(Data in this exercise)

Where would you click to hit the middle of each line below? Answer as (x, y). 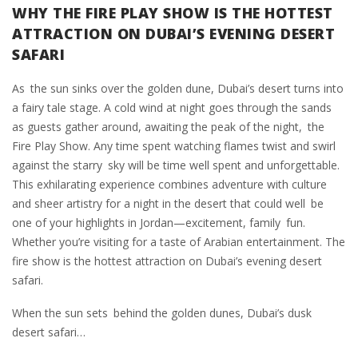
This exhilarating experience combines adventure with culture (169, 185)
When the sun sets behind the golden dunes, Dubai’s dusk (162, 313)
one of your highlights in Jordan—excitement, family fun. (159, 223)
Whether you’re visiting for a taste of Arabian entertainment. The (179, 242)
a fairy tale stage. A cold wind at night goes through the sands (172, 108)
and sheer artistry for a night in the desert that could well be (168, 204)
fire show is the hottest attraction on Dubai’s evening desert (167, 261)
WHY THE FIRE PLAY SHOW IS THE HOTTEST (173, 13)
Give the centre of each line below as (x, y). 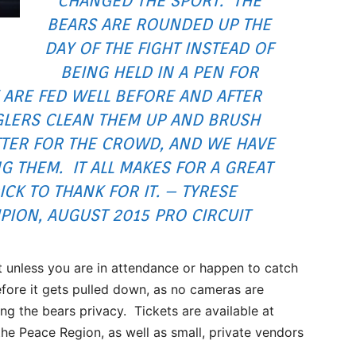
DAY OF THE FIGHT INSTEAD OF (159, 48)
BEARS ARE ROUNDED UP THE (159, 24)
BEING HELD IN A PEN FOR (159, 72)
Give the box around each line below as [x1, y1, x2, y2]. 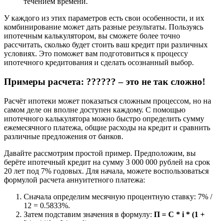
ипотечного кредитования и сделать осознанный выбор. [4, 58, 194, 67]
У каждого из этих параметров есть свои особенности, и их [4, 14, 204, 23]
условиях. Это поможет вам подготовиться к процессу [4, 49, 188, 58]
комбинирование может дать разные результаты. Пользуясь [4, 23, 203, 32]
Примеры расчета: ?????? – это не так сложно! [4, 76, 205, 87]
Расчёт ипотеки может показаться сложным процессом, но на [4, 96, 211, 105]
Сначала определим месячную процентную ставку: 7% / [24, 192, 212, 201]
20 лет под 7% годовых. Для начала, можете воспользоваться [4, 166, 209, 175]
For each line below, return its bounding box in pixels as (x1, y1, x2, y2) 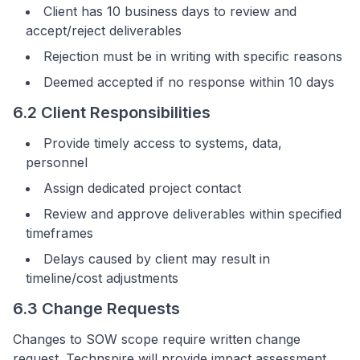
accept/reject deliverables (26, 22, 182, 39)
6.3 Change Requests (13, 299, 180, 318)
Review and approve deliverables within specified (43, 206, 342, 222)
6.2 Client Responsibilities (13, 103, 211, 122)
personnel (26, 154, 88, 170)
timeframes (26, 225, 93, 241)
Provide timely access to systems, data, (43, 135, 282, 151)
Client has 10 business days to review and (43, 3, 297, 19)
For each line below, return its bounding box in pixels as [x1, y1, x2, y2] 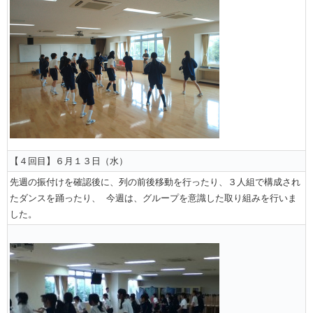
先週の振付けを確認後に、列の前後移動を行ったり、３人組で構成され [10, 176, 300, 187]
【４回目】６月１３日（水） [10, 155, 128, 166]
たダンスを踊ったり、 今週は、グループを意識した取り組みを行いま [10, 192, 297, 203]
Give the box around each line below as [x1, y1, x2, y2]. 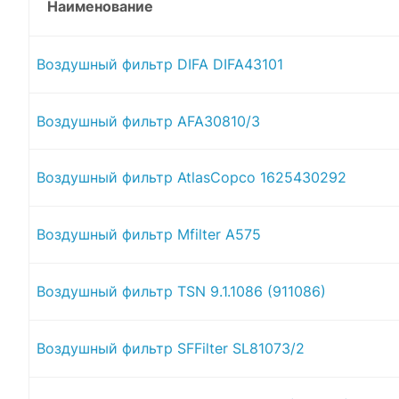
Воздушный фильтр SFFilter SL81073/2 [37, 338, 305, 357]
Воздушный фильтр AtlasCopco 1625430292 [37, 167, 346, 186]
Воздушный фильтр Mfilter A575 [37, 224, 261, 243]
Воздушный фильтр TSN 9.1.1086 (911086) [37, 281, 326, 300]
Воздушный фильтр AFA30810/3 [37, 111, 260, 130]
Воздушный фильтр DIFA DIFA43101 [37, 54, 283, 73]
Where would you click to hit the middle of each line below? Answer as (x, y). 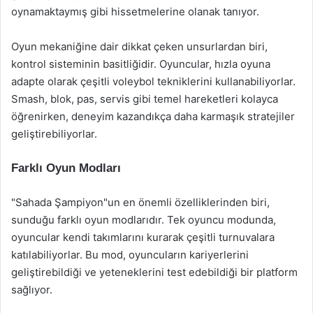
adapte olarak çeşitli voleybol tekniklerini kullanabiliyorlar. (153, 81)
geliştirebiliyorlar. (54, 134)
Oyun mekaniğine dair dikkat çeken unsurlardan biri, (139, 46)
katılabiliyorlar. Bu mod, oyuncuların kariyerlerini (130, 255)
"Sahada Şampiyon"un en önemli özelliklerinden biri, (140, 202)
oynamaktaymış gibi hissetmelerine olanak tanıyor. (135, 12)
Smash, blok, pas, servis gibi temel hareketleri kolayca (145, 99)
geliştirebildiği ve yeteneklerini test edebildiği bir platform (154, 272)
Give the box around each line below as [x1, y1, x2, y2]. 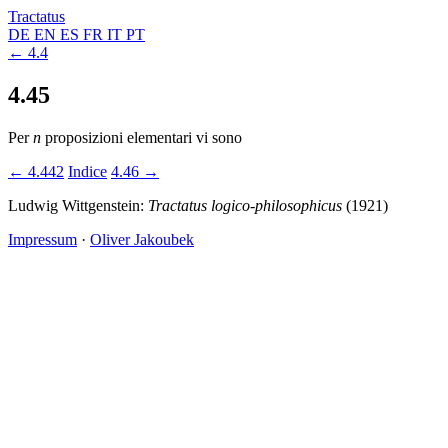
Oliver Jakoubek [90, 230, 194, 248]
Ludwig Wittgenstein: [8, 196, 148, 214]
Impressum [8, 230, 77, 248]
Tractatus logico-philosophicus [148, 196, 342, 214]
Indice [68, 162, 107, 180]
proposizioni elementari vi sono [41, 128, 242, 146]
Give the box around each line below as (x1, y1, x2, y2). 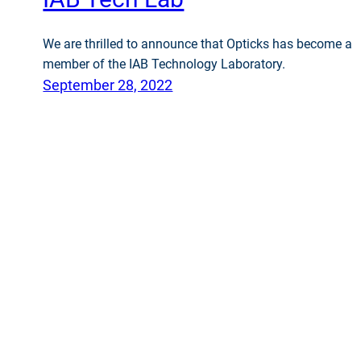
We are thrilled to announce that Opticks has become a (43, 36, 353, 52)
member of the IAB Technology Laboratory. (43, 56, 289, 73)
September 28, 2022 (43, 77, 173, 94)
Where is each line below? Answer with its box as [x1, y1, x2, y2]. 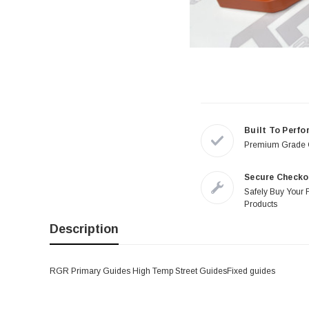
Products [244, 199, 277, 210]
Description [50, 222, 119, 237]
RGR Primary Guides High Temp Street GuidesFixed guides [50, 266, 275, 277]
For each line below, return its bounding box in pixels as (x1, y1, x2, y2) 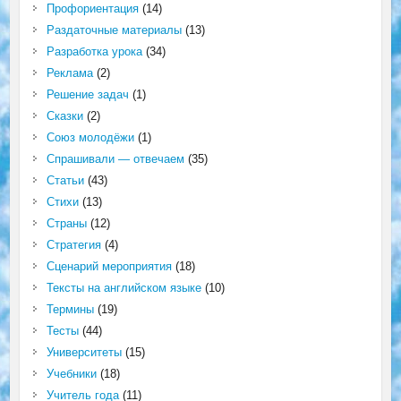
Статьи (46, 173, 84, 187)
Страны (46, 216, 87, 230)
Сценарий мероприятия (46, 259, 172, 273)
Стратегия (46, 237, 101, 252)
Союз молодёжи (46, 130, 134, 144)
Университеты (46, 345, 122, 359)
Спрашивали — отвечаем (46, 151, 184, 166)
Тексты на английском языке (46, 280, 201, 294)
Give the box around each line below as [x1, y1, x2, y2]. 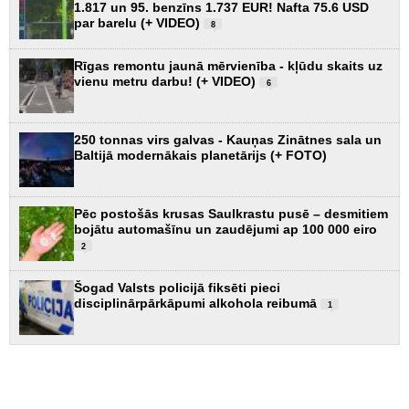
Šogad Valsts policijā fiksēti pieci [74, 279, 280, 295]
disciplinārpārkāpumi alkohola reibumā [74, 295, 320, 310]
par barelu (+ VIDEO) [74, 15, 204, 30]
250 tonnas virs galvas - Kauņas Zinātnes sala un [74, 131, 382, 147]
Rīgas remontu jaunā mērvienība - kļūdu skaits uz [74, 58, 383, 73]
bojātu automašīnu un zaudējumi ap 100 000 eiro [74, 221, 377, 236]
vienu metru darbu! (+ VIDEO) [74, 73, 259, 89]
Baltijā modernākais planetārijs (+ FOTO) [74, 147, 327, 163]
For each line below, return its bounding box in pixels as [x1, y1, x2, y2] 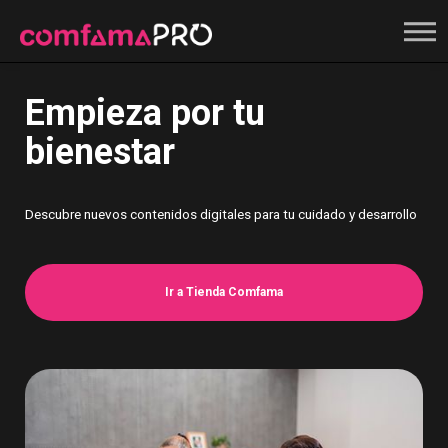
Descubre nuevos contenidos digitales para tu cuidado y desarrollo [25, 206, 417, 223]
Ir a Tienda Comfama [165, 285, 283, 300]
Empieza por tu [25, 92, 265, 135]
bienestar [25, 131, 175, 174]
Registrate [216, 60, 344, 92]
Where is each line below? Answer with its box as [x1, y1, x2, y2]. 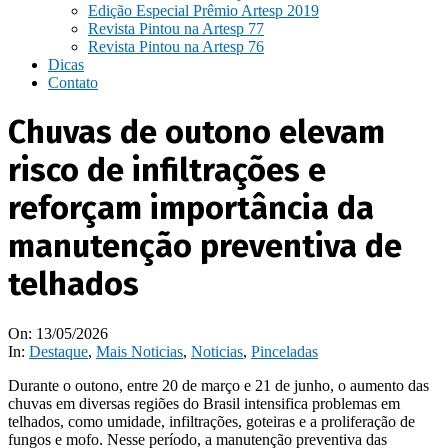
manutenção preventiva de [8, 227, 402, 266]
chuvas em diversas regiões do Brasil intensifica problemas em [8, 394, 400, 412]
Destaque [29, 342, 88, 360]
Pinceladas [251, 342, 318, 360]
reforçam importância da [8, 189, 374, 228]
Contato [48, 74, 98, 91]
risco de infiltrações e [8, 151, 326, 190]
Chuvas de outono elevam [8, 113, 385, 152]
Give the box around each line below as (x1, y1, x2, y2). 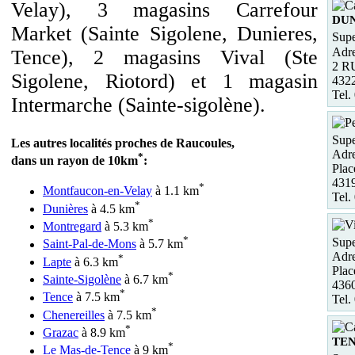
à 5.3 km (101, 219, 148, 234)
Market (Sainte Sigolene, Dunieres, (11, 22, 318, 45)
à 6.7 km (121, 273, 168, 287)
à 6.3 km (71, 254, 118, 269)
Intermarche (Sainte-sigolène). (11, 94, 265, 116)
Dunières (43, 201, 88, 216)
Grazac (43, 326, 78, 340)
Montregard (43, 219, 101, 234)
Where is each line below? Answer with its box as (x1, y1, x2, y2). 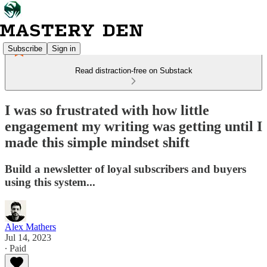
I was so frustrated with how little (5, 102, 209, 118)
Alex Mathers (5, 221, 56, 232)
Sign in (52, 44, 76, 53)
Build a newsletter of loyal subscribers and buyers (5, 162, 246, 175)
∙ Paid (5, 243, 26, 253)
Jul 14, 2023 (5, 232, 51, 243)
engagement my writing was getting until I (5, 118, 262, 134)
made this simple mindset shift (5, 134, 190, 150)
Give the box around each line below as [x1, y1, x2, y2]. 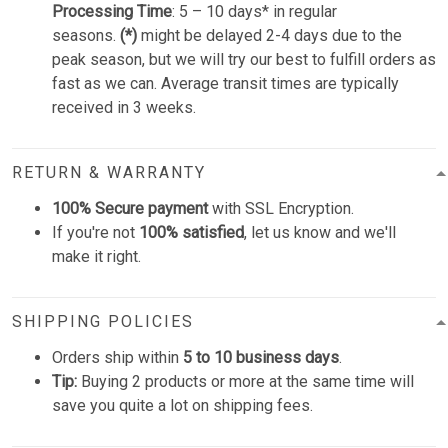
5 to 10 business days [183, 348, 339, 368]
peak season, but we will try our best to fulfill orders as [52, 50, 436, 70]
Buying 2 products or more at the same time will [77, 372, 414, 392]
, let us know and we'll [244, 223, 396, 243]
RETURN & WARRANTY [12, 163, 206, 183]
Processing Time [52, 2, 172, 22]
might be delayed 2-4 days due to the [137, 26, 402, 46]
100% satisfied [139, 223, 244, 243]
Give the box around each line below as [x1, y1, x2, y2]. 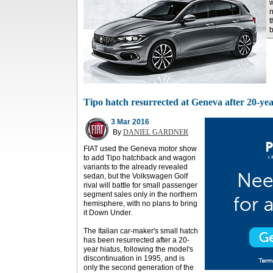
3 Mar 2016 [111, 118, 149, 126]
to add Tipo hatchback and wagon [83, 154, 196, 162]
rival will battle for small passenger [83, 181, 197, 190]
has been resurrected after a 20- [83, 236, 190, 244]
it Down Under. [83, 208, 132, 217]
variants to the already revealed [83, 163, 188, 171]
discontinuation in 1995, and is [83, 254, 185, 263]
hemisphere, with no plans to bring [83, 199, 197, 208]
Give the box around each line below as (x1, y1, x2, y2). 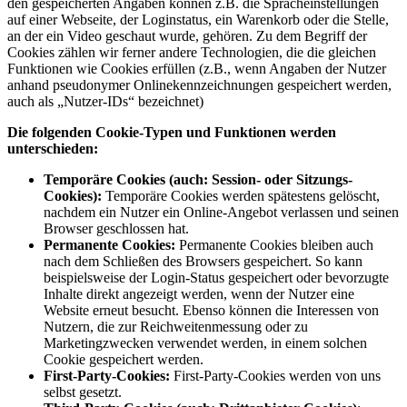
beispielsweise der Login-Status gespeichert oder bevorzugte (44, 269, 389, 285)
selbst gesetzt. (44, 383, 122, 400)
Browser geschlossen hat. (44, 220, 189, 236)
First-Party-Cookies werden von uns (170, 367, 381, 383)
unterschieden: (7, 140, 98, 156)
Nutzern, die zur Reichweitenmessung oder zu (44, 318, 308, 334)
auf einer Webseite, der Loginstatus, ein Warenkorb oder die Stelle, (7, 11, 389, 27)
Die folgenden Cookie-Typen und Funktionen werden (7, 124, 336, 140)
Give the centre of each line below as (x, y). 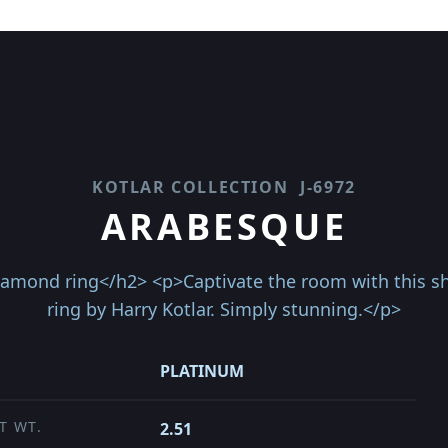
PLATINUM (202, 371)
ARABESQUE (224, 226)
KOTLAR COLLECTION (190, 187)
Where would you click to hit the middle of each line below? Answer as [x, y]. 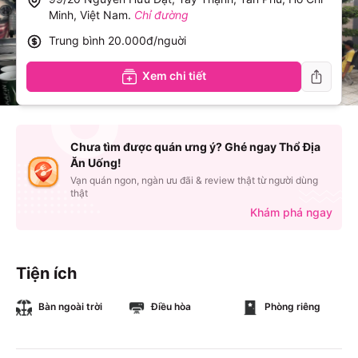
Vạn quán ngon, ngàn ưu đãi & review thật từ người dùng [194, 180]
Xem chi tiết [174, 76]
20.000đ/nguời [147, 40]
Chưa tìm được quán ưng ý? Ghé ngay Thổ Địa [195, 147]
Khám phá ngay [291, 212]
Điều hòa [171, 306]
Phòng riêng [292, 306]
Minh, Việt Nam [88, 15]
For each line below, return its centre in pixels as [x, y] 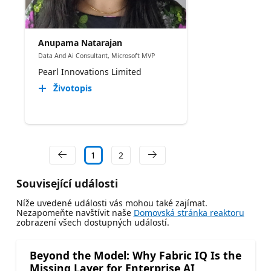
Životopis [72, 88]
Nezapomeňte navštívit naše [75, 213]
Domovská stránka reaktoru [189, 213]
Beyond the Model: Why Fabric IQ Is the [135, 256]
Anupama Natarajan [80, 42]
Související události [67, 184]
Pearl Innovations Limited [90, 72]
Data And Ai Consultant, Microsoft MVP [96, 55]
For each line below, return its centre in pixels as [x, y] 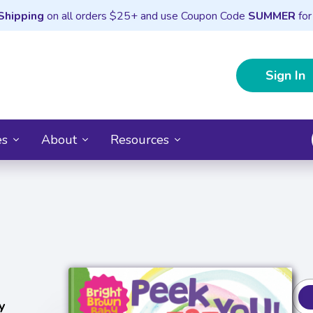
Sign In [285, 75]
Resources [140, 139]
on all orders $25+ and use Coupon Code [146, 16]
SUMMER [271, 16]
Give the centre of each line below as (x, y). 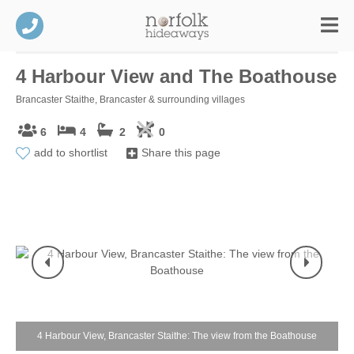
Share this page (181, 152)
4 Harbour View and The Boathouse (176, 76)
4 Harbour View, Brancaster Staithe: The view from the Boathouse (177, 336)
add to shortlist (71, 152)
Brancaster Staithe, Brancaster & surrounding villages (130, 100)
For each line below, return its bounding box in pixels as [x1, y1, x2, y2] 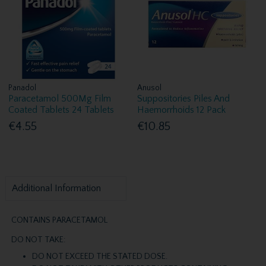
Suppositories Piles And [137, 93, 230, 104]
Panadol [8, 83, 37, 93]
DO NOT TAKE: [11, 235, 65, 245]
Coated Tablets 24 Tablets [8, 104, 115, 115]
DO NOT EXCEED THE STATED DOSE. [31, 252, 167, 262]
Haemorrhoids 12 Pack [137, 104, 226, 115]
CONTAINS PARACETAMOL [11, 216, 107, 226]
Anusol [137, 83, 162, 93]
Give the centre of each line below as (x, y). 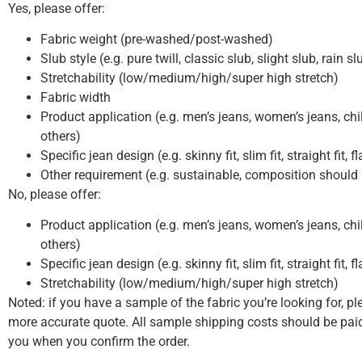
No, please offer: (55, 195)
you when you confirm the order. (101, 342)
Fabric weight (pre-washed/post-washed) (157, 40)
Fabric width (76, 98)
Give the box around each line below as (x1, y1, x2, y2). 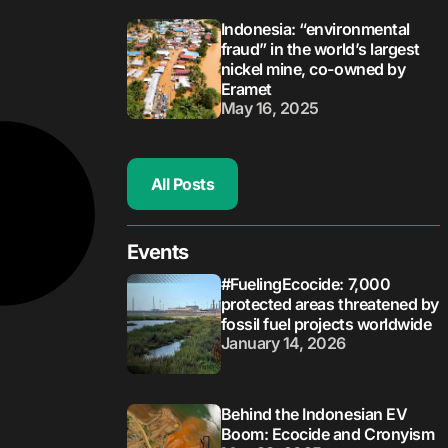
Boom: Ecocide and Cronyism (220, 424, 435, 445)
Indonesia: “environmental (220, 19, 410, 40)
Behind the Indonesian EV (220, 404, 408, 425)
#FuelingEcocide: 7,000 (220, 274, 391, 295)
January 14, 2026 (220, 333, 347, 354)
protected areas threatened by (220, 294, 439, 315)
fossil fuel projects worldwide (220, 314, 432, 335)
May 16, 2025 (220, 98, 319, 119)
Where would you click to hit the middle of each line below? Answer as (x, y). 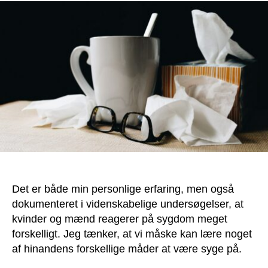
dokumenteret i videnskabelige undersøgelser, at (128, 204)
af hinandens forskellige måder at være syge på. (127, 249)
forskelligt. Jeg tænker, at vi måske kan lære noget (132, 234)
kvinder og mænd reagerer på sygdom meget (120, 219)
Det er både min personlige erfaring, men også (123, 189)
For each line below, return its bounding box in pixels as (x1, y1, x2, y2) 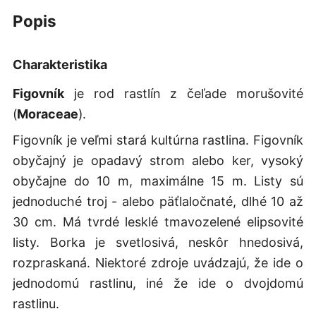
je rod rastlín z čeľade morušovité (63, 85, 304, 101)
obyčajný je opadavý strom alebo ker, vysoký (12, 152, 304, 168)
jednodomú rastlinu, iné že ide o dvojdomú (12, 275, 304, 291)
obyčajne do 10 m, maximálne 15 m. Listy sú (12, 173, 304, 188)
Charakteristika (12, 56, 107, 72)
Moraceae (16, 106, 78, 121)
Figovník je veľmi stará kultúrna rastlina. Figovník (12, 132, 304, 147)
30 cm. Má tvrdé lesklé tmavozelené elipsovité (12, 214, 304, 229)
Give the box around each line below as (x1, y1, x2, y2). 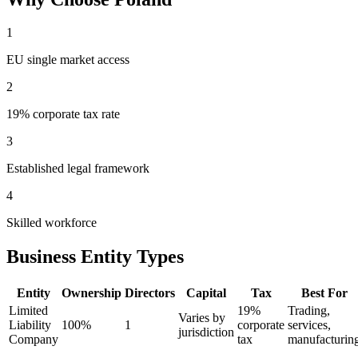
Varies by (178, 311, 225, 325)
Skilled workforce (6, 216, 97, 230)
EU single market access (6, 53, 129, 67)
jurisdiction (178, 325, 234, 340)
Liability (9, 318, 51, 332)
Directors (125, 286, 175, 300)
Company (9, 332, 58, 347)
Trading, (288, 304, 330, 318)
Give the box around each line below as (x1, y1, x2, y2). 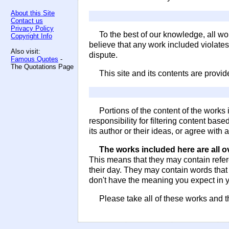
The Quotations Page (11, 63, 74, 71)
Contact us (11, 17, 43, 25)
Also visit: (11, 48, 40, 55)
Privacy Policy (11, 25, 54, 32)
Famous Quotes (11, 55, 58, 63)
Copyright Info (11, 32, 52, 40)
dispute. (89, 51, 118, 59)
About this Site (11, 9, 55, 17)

(End Data in this exercise)

» Try it:
Start at the line containing "May 16, 2025 (220, 98, 319, 119)" above and stop at the line containing "Varies by (178, 311, 225, 325)". Output those lines exactly, both included, but none of the pictures.

» Reply:
May 16, 2025 (220, 98, 319, 119)
Where would you click to hit the middle of each line below? Answer as (x, y). 
dokumenteret i videnskabelige undersøgelser, at (128, 204)
af hinandens forskellige måder at være syge på. (127, 249)
forskelligt. Jeg tænker, at vi måske kan lære noget (132, 234)
kvinder og mænd reagerer på sygdom meget (120, 219)
Det er både min personlige erfaring, men også (123, 189)
For each line below, return its bounding box in pixels as (x1, y1, x2, y2) 
je rod rastlín z čeľade morušovité (63, 85, 304, 101)
obyčajný je opadavý strom alebo ker, vysoký (12, 152, 304, 168)
jednodomú rastlinu, iné že ide o dvojdomú (12, 275, 304, 291)
obyčajne do 10 m, maximálne 15 m. Listy sú (12, 173, 304, 188)
Charakteristika (12, 56, 107, 72)
Moraceae (16, 106, 78, 121)
Figovník je veľmi stará kultúrna rastlina. Figovník (12, 132, 304, 147)
30 cm. Má tvrdé lesklé tmavozelené elipsovité (12, 214, 304, 229)
Give the box around each line below as (x1, y1, x2, y2). 
Varies by (178, 311, 225, 325)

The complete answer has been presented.